A revenge story...kind of.

By Tina FishPublished 3 years ago 10 min read
4

"Place your seats in an upright position for take-off." An attendant's voice rings through the system. Two strangers sharing the last row with me shuffle uncomfortably in their seats. I take a deep breath, bracing myself for the worst.

The cheap flights from Beirut to JFK are notoriously uncomfortable. It's 4 hours to Doha, a 12-hour layover, and 15 hours overnight to New York. I'm on the second leg, and I'm used to toughing it. Tough is my middle name.

"Would you like the armrest?" the man to my left motions. I look him over, a learned precaution. He must be in his forties, thin lips, thin eyebrows, and a thin mustache; deceptively harmless.

"I'm fine," I say, turning to a small black notebook in my hands.

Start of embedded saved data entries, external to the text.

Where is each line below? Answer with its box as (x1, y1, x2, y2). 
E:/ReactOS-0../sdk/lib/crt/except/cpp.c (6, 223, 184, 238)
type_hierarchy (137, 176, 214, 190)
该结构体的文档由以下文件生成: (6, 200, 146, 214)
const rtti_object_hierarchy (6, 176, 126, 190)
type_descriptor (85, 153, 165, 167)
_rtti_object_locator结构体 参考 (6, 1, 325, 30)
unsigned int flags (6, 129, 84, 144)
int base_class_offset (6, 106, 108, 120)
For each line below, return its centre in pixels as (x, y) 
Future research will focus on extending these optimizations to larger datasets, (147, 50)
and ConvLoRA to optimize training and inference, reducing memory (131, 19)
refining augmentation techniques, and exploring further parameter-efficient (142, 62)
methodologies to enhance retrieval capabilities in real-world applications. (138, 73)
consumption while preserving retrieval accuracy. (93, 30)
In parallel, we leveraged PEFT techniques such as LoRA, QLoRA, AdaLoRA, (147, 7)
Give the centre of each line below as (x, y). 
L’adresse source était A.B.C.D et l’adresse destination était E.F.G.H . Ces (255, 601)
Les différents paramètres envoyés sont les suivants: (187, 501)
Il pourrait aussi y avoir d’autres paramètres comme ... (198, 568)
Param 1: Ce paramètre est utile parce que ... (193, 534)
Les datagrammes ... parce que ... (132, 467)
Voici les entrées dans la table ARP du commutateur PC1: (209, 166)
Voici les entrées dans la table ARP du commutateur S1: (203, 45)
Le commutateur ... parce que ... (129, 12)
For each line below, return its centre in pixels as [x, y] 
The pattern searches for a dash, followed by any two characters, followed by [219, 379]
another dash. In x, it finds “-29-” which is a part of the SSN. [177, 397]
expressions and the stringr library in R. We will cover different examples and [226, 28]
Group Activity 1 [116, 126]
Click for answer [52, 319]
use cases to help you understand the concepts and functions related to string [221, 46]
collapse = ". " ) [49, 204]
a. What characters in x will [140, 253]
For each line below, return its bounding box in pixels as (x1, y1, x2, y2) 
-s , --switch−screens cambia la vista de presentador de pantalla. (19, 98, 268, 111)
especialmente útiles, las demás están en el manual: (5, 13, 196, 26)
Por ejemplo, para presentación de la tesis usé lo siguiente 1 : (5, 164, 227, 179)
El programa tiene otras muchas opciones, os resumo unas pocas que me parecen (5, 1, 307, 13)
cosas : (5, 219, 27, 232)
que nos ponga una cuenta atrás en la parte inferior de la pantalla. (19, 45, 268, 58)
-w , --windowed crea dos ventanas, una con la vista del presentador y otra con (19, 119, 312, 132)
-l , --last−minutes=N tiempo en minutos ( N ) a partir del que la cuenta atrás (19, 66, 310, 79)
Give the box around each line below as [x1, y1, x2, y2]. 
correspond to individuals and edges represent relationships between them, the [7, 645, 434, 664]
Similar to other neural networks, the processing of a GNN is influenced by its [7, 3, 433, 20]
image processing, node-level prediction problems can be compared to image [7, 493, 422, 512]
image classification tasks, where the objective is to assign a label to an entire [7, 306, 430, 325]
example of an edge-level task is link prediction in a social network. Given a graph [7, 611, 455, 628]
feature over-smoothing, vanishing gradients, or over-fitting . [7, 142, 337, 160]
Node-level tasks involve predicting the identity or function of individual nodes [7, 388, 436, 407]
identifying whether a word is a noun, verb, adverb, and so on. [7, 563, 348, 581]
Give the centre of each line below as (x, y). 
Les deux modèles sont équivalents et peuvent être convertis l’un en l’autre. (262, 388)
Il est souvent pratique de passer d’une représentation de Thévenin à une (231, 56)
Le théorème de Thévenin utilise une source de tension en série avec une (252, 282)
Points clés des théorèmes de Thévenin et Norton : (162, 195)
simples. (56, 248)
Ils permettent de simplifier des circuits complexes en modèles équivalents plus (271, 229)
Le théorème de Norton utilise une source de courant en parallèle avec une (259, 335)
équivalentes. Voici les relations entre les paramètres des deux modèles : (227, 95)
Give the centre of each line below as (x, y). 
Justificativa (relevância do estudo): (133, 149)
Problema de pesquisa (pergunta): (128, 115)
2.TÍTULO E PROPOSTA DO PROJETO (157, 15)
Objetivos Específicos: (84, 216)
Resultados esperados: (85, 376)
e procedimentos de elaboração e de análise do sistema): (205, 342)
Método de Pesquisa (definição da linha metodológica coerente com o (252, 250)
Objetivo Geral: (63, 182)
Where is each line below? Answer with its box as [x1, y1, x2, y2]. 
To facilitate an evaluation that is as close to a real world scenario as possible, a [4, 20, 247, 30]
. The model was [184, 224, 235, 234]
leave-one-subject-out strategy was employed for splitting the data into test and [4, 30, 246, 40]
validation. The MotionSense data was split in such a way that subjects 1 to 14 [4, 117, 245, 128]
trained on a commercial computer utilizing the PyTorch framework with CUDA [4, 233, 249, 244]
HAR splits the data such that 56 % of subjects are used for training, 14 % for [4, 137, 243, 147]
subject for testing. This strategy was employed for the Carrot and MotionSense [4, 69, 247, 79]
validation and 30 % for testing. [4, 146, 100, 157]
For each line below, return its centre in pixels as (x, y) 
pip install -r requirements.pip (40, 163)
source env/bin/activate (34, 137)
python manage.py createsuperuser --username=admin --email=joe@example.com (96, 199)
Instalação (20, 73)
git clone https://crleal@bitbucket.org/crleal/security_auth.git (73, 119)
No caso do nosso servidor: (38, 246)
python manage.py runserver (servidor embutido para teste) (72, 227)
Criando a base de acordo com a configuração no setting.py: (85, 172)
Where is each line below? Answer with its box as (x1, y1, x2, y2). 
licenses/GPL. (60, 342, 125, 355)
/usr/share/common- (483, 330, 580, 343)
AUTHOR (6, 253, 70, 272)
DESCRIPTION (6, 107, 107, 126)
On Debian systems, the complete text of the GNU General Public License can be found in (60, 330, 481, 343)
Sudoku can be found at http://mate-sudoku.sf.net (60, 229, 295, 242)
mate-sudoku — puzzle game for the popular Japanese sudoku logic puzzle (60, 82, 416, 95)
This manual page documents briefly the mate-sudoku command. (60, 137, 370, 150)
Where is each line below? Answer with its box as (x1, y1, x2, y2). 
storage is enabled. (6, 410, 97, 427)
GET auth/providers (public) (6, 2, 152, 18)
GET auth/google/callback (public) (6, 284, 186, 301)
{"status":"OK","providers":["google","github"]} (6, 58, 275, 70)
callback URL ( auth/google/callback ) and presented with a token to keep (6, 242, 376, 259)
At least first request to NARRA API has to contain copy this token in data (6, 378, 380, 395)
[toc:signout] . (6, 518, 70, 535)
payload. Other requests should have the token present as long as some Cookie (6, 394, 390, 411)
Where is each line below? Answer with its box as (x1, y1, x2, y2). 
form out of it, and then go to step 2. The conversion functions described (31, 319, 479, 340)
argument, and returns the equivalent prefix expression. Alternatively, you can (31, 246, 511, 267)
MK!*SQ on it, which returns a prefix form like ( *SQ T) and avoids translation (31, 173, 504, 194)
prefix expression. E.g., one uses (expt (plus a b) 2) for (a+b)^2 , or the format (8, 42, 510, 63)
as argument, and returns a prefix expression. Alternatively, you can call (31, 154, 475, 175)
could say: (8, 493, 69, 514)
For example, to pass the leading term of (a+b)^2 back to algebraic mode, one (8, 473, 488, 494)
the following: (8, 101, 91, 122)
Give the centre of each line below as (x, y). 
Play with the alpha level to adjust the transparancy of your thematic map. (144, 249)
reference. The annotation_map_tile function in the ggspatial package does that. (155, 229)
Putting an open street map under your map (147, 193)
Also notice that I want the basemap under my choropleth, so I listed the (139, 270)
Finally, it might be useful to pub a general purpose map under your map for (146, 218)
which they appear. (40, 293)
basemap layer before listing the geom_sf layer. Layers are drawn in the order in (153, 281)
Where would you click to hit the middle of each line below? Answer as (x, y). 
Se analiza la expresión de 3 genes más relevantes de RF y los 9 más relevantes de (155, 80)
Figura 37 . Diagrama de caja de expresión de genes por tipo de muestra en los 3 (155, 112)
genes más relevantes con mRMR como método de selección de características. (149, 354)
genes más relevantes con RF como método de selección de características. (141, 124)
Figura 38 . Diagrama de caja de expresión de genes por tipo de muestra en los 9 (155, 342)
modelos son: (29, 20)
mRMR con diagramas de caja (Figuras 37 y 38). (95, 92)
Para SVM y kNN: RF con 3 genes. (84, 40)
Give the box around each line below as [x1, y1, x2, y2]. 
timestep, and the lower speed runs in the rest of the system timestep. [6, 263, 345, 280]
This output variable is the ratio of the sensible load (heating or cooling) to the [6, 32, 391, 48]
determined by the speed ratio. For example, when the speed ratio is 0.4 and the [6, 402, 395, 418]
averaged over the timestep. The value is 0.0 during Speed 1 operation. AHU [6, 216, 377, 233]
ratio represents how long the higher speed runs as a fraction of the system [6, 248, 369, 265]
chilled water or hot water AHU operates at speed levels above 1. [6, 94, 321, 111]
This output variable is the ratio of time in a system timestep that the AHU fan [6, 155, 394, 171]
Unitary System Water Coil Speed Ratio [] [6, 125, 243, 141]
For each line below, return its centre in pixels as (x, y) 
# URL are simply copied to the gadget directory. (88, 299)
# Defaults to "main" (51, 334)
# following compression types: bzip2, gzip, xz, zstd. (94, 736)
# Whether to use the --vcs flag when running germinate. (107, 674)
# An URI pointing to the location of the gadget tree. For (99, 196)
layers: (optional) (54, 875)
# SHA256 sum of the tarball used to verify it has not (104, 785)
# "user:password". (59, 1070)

"What are you reading?" he asks.

"Notes."

"Work notes?" he's relentless.

"Something like that," I mutter, focusing on the book. I can feel eyes on me. I'm used to this. Men like him believe they're owed an answer from women like me; unveiled, unmarried, unbroken. I could be a suitable mate, maybe. I look a reasonable age, educated. You must be if you're traveling alone...I can hear him thinking behind affronted eyes.

He sighs again, loudly, to make his displeasure known. "It's my father's notebook," I say in spite of myself, lifting up the book.

"Oh," he nods, "Is that who you're going to see?"

"Kind of," I bow my head and raise my eyes to meet his, "he just died."

"Oh," he says again, this time stammering, "I'm sorry, I didn't realize."

"I'd rather be left alone."

He looks at me closely, spots a tired look in my eyes, a frizz in my hair. He sees that I'm wearing black. "Certainly," he replies, "I won't let anyone bother you."

"Thank you," I sense his spirit lift. It isn't death lifting his spirit. It's the false reassurance that my lack of engagement isn't his fault. And yes, you read it right. The reassurance is false. My father isn't dead, only long disappeared. The truth is my mother just died, but Friend-man here doesn’t need to know.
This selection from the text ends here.